Please output every entry below exactly as written, leaving out any pictures.

___ Dataset records

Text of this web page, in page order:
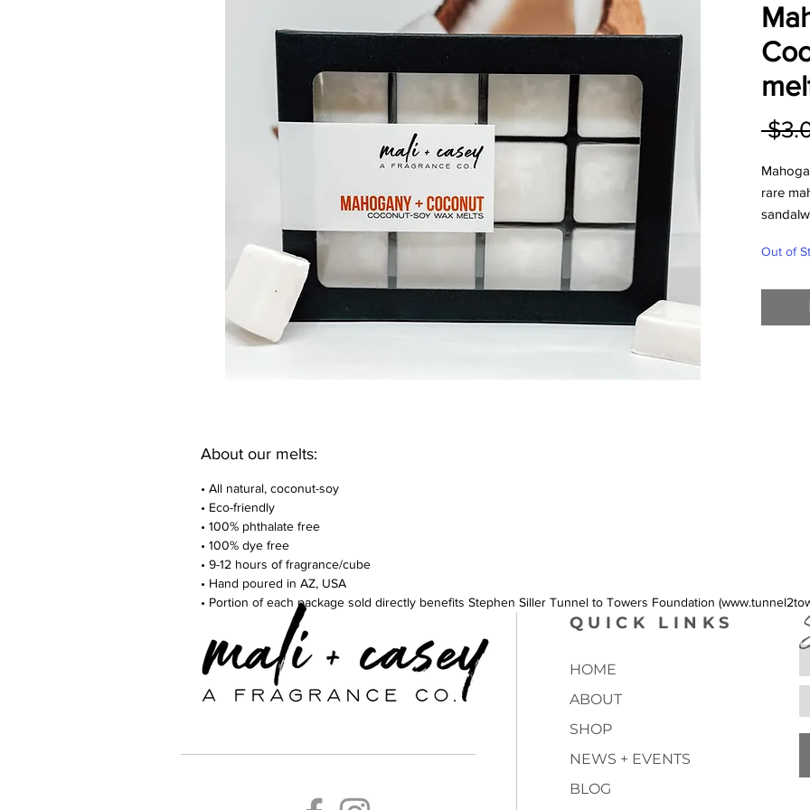
rare
Out of
About our melts:
• All natural, coconut-soy
• Eco-friendly
• 100% phthalate free
• 100% dye free
• 9-12 hours of fragrance/cube
• Hand poured in AZ, USA
• Portion of each package sold directly benefits Stephen Siller Tunnel to Towers Foundation
QUICK LINKS
HOME
ABOUT
SHOP
NEWS + EVENTS
BLOG
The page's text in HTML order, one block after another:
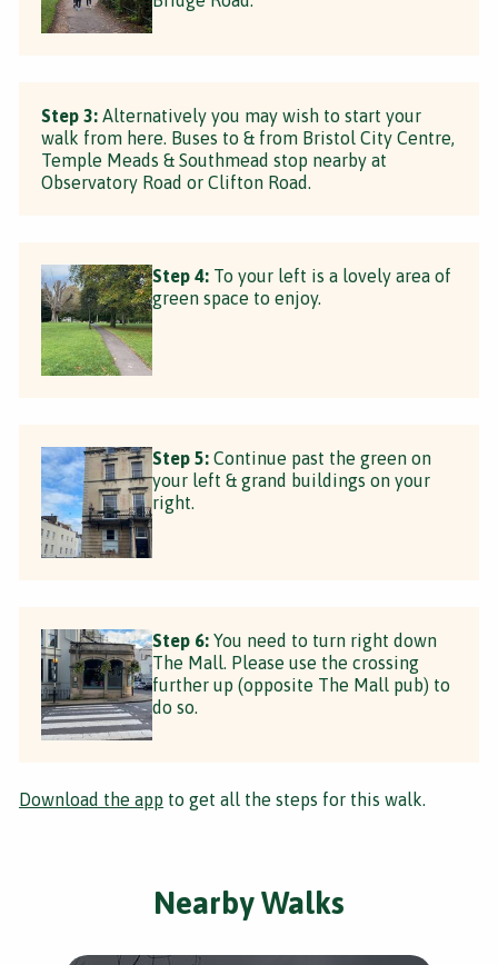
Step 3: Alternatively you may wish to start your
walk from here. Buses to & from Bristol City Centre,
Temple Meads & Southmead stop nearby at
Observatory Road or Clifton Road.
Step 4: To your left is a lovely area of
green space to enjoy.
Step 5: Continue past the green on
your left & grand buildings on your
right.
Step 6: You need to turn right down
The Mall. Please use the crossing
further up (opposite The Mall pub) to
do so.
Download the app to get all the steps for this walk.
Nearby Walks
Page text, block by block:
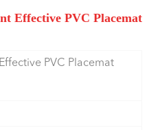
Effective PVC Placemat
PVC Placemat
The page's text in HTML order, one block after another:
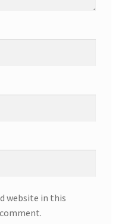
website in this
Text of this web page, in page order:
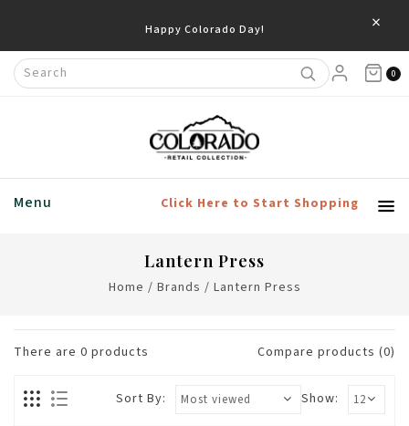
Happy Colorado Day! ×
0
Menu Click Here to Start Shopping
Lantern Press
Home / Brands / Lantern Press
There are 0 products Compare products (0)
Show:
Sort By:
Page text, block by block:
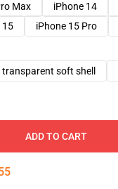
Max iPhone 14
15 iPhone 15 Pro
transparent soft shell
ADD TO CART
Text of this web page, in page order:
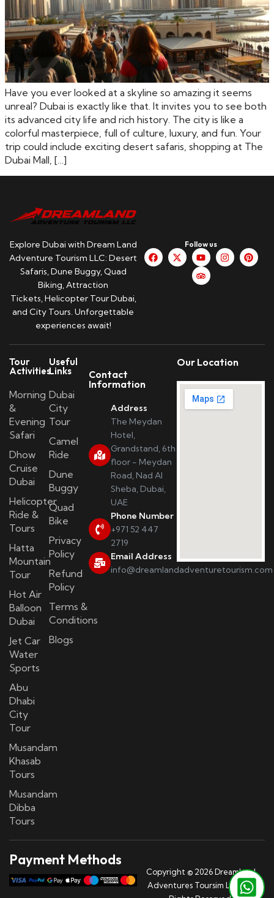
Have you ever looked at a skyline so amazing it seems
unreal? Dubai is exactly like that. It invites you to see both
its advanced city life and rich history. The city is like a
colorful masterpiece, full of culture, luxury, and fun. Your
trip could include exciting desert safaris, shopping at The
Dubai Mall, […]
Explore Dubai with Dream Land
Adventure Tourism LLC: Desert
Safaris, Dune Buggy, Quad
Biking, Attraction
Tickets, Helicopter Tour Dubai,
and City Tours. Unforgettable
experiences await!
Follow us
Tour
Activities
Morning
&
Evening
Safari
Dhow
Cruise
Dubai
Helicopter
Ride &
Tours
Hatta
Mountain
Tour
Hot Air
Balloon
Dubai
Jet Car
Water
Sports
Abu
Dhabi
City
Tour
Musandam
Khasab
Tours
Musandam
Dibba
Tours
Useful
Links
Dubai
City
Tour
Camel
Ride
Dune
Buggy
Quad
Bike
Privacy
Policy
Refund
Policy
Terms &
Conditions
Blogs
Contact
Information
Address
The Meydan
Hotel,
Grandstand, 6th
floor - Meydan
Road, Nad Al
Sheba, Dubai,
UAE
Phone Number
+971 52 447
2719
Email Address
info@dreamlandadventuretourism.com
Our Location
Payment Methods
Copyright © 2026 Dreamland
Adventures Toursim LLC | All
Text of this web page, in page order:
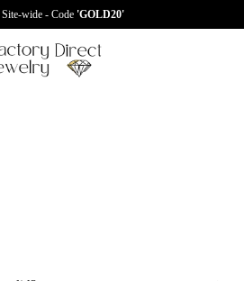
wide - Code 'GOLD20'
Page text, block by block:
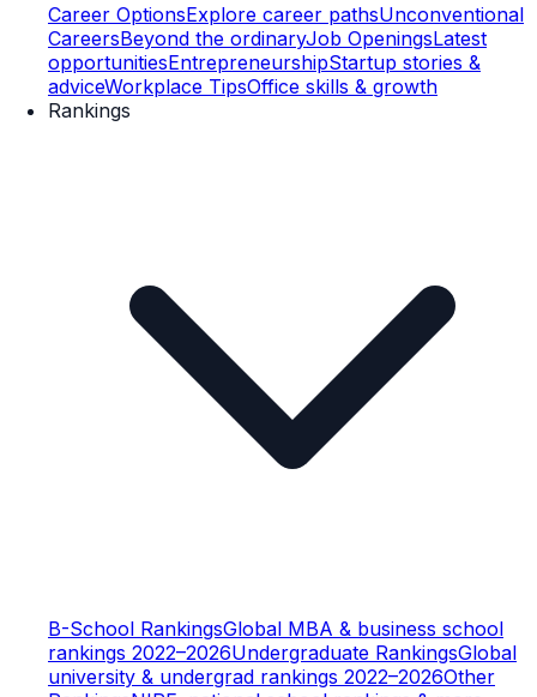
Career OptionsExplore career pathsUnconventional
CareersBeyond the ordinaryJob OpeningsLatest
opportunitiesEntrepreneurshipStartup stories &
adviceWorkplace TipsOffice skills & growth
Rankings
B-School RankingsGlobal MBA & business school
rankings 2022–2026Undergraduate RankingsGlobal
university & undergrad rankings 2022–2026Other

______

=== Output below ===
Text of this web page, in page order:
rare
Out of
About our melts:
• All natural, coconut-soy
• Eco-friendly
• 100% phthalate free
• 100% dye free
• 9-12 hours of fragrance/cube
• Hand poured in AZ, USA
• Portion of each package sold directly benefits Stephen Siller Tunnel to Towers Foundation
QUICK LINKS
HOME
ABOUT
SHOP
NEWS + EVENTS
BLOG
The page's text in HTML order, one block after another:
Step 3: Alternatively you may wish to start your
walk from here. Buses to & from Bristol City Centre,
Temple Meads & Southmead stop nearby at
Observatory Road or Clifton Road.
Step 4: To your left is a lovely area of
green space to enjoy.
Step 5: Continue past the green on
your left & grand buildings on your
right.
Step 6: You need to turn right down
The Mall. Please use the crossing
further up (opposite The Mall pub) to
do so.
Download the app to get all the steps for this walk.
Nearby Walks
Page text, block by block:
Effective PVC Placemat
PVC Placemat
The page's text in HTML order, one block after another:
website in this
Text of this web page, in page order:
Happy Colorado Day! ×
0
Menu Click Here to Start Shopping
Lantern Press
Home / Brands / Lantern Press
There are 0 products Compare products (0)
Show:
Sort By:
Page text, block by block:
Max iPhone 14
15 iPhone 15 Pro
transparent soft shell
ADD TO CART
Text of this web page, in page order:
Have you ever looked at a skyline so amazing it seems
unreal? Dubai is exactly like that. It invites you to see both
its advanced city life and rich history. The city is like a
colorful masterpiece, full of culture, luxury, and fun. Your
trip could include exciting desert safaris, shopping at The
Dubai Mall, […]
Explore Dubai with Dream Land
Adventure Tourism LLC: Desert
Safaris, Dune Buggy, Quad
Biking, Attraction
Tickets, Helicopter Tour Dubai,
and City Tours. Unforgettable
experiences await!
Follow us
Tour
Activities
Morning
&
Evening
Safari
Dhow
Cruise
Dubai
Helicopter
Ride &
Tours
Hatta
Mountain
Tour
Hot Air
Balloon
Dubai
Jet Car
Water
Sports
Abu
Dhabi
City
Tour
Musandam
Khasab
Tours
Musandam
Dibba
Tours
Useful
Links
Dubai
City
Tour
Camel
Ride
Dune
Buggy
Quad
Bike
Privacy
Policy
Refund
Policy
Terms &
Conditions
Blogs
Contact
Information
Address
The Meydan
Hotel,
Grandstand, 6th
floor - Meydan
Road, Nad Al
Sheba, Dubai,
UAE
Phone Number
+971 52 447
2719
Email Address
info@dreamlandadventuretourism.com
Our Location
Payment Methods
Copyright © 2026 Dreamland
Adventures Toursim LLC | All
Text of this web page, in page order:
wide - Code 'GOLD20'
Page text, block by block:
Career OptionsExplore career pathsUnconventional
CareersBeyond the ordinaryJob OpeningsLatest
opportunitiesEntrepreneurshipStartup stories &
adviceWorkplace TipsOffice skills & growth
Rankings
B-School RankingsGlobal MBA & business school
rankings 2022–2026Undergraduate RankingsGlobal
university & undergrad rankings 2022–2026Other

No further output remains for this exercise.